Work item:
Your response should be the listing below, repeated exactly and in full.

* * * * * * *

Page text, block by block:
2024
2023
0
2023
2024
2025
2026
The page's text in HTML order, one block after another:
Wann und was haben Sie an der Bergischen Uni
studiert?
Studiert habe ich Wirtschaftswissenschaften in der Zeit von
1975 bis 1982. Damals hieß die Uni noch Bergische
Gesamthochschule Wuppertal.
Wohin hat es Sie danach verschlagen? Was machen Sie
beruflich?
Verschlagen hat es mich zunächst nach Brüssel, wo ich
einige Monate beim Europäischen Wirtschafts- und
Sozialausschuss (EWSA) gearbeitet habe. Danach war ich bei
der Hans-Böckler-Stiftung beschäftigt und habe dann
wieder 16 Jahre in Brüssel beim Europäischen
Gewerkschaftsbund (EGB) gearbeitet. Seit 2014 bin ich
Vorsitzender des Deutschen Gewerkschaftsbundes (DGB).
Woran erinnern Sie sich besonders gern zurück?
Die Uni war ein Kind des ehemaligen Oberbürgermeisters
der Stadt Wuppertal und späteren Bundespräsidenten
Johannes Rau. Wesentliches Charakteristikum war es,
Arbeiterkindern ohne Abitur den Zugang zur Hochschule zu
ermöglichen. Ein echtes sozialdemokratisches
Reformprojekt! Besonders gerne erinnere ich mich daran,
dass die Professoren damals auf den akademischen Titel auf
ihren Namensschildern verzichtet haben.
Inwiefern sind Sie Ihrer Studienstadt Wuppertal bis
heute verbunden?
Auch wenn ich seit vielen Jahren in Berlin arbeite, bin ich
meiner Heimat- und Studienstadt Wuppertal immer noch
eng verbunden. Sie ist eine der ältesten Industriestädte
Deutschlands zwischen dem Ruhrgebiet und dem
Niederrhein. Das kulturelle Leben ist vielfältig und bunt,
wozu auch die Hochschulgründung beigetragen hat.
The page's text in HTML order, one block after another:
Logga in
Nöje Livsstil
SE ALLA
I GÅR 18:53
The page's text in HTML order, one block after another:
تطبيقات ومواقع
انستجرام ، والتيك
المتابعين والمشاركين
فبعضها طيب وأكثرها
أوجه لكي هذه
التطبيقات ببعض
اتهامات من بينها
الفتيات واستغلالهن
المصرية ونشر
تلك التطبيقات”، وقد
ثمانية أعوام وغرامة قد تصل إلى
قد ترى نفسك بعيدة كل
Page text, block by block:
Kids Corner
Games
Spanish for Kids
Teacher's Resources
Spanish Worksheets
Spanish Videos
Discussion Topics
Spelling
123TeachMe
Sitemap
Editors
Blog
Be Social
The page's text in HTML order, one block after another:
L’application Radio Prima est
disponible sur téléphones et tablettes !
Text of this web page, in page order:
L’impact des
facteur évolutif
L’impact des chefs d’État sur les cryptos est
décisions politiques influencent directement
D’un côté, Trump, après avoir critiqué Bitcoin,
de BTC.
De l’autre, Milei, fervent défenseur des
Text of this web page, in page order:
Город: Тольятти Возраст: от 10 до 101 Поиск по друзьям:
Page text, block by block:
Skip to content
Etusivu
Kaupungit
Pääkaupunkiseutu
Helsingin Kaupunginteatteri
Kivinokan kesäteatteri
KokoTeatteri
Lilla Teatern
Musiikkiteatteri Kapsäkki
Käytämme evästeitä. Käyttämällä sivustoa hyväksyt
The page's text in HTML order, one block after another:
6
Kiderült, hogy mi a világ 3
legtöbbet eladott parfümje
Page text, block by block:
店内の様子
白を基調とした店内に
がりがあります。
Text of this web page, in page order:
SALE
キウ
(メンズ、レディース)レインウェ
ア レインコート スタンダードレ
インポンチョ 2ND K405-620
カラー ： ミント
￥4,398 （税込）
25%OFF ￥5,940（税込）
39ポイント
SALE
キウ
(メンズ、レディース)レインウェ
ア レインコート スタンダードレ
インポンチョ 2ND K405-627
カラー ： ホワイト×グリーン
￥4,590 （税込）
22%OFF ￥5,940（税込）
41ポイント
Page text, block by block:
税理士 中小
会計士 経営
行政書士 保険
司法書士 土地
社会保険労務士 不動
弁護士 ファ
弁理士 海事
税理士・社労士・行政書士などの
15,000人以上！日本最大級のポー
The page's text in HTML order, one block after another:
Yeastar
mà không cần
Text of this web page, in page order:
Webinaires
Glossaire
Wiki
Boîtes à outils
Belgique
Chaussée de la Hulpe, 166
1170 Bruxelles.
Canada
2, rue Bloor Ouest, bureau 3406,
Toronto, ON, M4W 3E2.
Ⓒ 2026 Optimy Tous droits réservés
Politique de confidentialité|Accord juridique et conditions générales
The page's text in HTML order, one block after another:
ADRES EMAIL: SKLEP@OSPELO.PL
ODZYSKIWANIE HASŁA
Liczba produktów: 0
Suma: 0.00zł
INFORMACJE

* * * * * * *

Exercise answer:
Page text, block by block:
2024
2023
0
2023
2024
2025
2026
The page's text in HTML order, one block after another:
Wann und was haben Sie an der Bergischen Uni
studiert?
Studiert habe ich Wirtschaftswissenschaften in der Zeit von
1975 bis 1982. Damals hieß die Uni noch Bergische
Gesamthochschule Wuppertal.
Wohin hat es Sie danach verschlagen? Was machen Sie
beruflich?
Verschlagen hat es mich zunächst nach Brüssel, wo ich
einige Monate beim Europäischen Wirtschafts- und
Sozialausschuss (EWSA) gearbeitet habe. Danach war ich bei
der Hans-Böckler-Stiftung beschäftigt und habe dann
wieder 16 Jahre in Brüssel beim Europäischen
Gewerkschaftsbund (EGB) gearbeitet. Seit 2014 bin ich
Vorsitzender des Deutschen Gewerkschaftsbundes (DGB).
Woran erinnern Sie sich besonders gern zurück?
Die Uni war ein Kind des ehemaligen Oberbürgermeisters
der Stadt Wuppertal und späteren Bundespräsidenten
Johannes Rau. Wesentliches Charakteristikum war es,
Arbeiterkindern ohne Abitur den Zugang zur Hochschule zu
ermöglichen. Ein echtes sozialdemokratisches
Reformprojekt! Besonders gerne erinnere ich mich daran,
dass die Professoren damals auf den akademischen Titel auf
ihren Namensschildern verzichtet haben.
Inwiefern sind Sie Ihrer Studienstadt Wuppertal bis
heute verbunden?
Auch wenn ich seit vielen Jahren in Berlin arbeite, bin ich
meiner Heimat- und Studienstadt Wuppertal immer noch
eng verbunden. Sie ist eine der ältesten Industriestädte
Deutschlands zwischen dem Ruhrgebiet und dem
Niederrhein. Das kulturelle Leben ist vielfältig und bunt,
wozu auch die Hochschulgründung beigetragen hat.
The page's text in HTML order, one block after another:
Logga in
Nöje Livsstil
SE ALLA
I GÅR 18:53
The page's text in HTML order, one block after another:
تطبيقات ومواقع
انستجرام ، والتيك
المتابعين والمشاركين
فبعضها طيب وأكثرها
أوجه لكي هذه
التطبيقات ببعض
اتهامات من بينها
الفتيات واستغلالهن
المصرية ونشر
تلك التطبيقات”، وقد
ثمانية أعوام وغرامة قد تصل إلى
قد ترى نفسك بعيدة كل
Page text, block by block:
Kids Corner
Games
Spanish for Kids
Teacher's Resources
Spanish Worksheets
Spanish Videos
Discussion Topics
Spelling
123TeachMe
Sitemap
Editors
Blog
Be Social
The page's text in HTML order, one block after another:
L’application Radio Prima est
disponible sur téléphones et tablettes !
Text of this web page, in page order:
L’impact des
facteur évolutif
L’impact des chefs d’État sur les cryptos est
décisions politiques influencent directement
D’un côté, Trump, après avoir critiqué Bitcoin,
de BTC.
De l’autre, Milei, fervent défenseur des
Text of this web page, in page order:
Город: Тольятти Возраст: от 10 до 101 Поиск по друзьям:
Page text, block by block:
Skip to content
Etusivu
Kaupungit
Pääkaupunkiseutu
Helsingin Kaupunginteatteri
Kivinokan kesäteatteri
KokoTeatteri
Lilla Teatern
Musiikkiteatteri Kapsäkki
Käytämme evästeitä. Käyttämällä sivustoa hyväksyt
The page's text in HTML order, one block after another:
6
Kiderült, hogy mi a világ 3
legtöbbet eladott parfümje
Page text, block by block:
店内の様子
白を基調とした店内に
がりがあります。
Text of this web page, in page order:
SALE
キウ
(メンズ、レディース)レインウェ
ア レインコート スタンダードレ
インポンチョ 2ND K405-620
カラー ： ミント
￥4,398 （税込）
25%OFF ￥5,940（税込）
39ポイント
SALE
キウ
(メンズ、レディース)レインウェ
ア レインコート スタンダードレ
インポンチョ 2ND K405-627
カラー ： ホワイト×グリーン
￥4,590 （税込）
22%OFF ￥5,940（税込）
41ポイント
Page text, block by block:
税理士 中小
会計士 経営
行政書士 保険
司法書士 土地
社会保険労務士 不動
弁護士 ファ
弁理士 海事
税理士・社労士・行政書士などの
15,000人以上！日本最大級のポー
The page's text in HTML order, one block after another:
Yeastar
mà không cần
Text of this web page, in page order:
Webinaires
Glossaire
Wiki
Boîtes à outils
Belgique
Chaussée de la Hulpe, 166
1170 Bruxelles.
Canada
2, rue Bloor Ouest, bureau 3406,
Toronto, ON, M4W 3E2.
Ⓒ 2026 Optimy Tous droits réservés
Politique de confidentialité|Accord juridique et conditions générales
The page's text in HTML order, one block after another:
ADRES EMAIL: SKLEP@OSPELO.PL
ODZYSKIWANIE HASŁA
Liczba produktów: 0
Suma: 0.00zł
INFORMACJE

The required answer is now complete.